Pat Loika (born 1979) is a San Diego–based podcaster and photographer. He has created artwork for comics and featured in discussions about the comic book industry. His photography, focusing largely on cosplay, has been featured in magazines and broadcasts.

==Biography==
Born in the Philippines in 1979, Loika moved to San Diego after his mother married a United States Navy officer in 1996. During his high school years Chris Maze, Loika's other best friend, described Loika as "quiet and reserved."

==Comics==
Loika's affinity for comics began when his mother, who worked as a flight attendant, brought home Marvel cards from the United States. Loika would sneak out of school in order to read comic books. Later, Loika attended over 300 fan conventions, where he socialized with many comic book creators. Loika hosted a podcast titled Loikamania, where he would interview individuals involved in the comic industry, until it ended in 2016. BuzzFeed described his efforts in interviewing comic book creators as being "the closest thing comics has to an Oprah". After completing his final episode of Loikamania, Loika hosted a panel at San Diego Comic-Con. Loika, had previously been a panelist at the same convention in 2014.

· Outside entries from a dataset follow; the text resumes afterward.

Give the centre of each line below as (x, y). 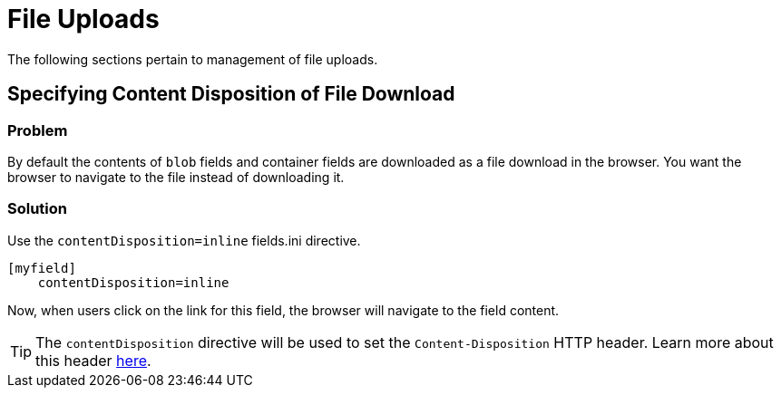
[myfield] (42, 268)
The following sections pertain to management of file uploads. (193, 59)
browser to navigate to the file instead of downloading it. (176, 177)
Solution (38, 209)
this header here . (93, 360)
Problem (38, 130)
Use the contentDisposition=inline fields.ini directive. (184, 240)
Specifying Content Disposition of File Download (231, 94)
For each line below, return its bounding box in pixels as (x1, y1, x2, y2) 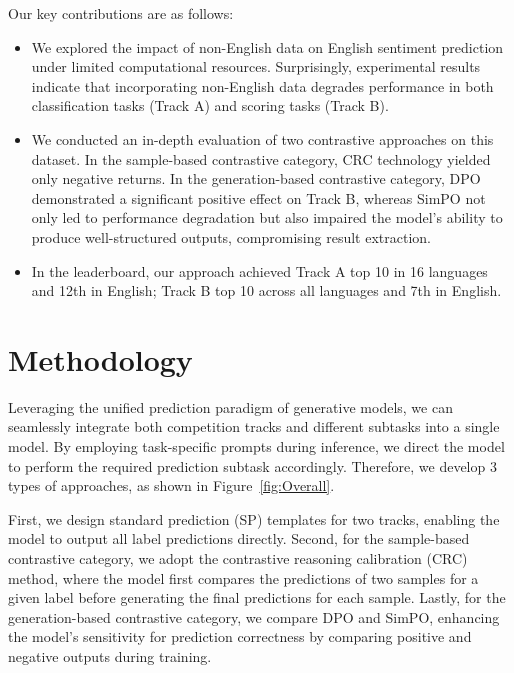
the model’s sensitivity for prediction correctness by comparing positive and (8, 626, 472, 647)
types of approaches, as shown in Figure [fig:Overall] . (8, 475, 335, 496)
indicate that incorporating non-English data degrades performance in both (31, 75, 494, 96)
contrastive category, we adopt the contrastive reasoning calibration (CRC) (8, 548, 468, 568)
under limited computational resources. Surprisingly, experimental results (31, 56, 481, 77)
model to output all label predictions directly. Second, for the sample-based (8, 528, 470, 549)
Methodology (8, 338, 193, 379)
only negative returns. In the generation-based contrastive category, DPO (31, 168, 481, 189)

During the first decade of the 21st century, after having his artwork reviewed by Marvel, Loika went on to write a western story in Image Comics' Outlaw Territory. The project involved Garry Henderson and Michael Woods.

In early July 2013, Comic Book Resources featured his collection on a segment called "Shelf Porn". Later that month, Loika was stuck in an elevator, tweeting about his experience. Bleeding Cool published an article about this event. Due to his efforts of being a booster in the comic book industry, Playboy Philippines interviewed Loika and published the interview in their July 2014 issue.

In addition to creating a podcast, Loika is also a photographer. His photographs, largely of cosplay, have been featured or utilized on Vanity Fair, The Mary Sue, Nerdist, and MTV.

===Appearances in fiction===
Pat's name appears in a fictional comic within the comic story, as a creator on 'Ultimate Amazing Fantasy #14' in Ultimate Comics Spider-Man vol. 2, #26.

Also in the Ultimate Marvel universe, Pat appears in a scene with Steve Rogers before he becomes Captain America, in Ultimate Origins #2.

Pat appears in multiple issues of Uncanny X-Men (2013 series), in issue 15, and as a SHIELD agent in issues 26 and 28.

He eventually graduates from SHIELD to SWORD agent as he appears in Captain Marvel (2016 series) issue 1, taking photos of Captain Marvel and Puck.

He would also appear in Tom King and Mitch Gerads' Vertigo series, The Sheriff of Babylon in issue 5 sharing a scene with a cat.

Loika's podcast, Loikamania also gets a cameo in a subway scene from X-Men (2013 series) issue 14.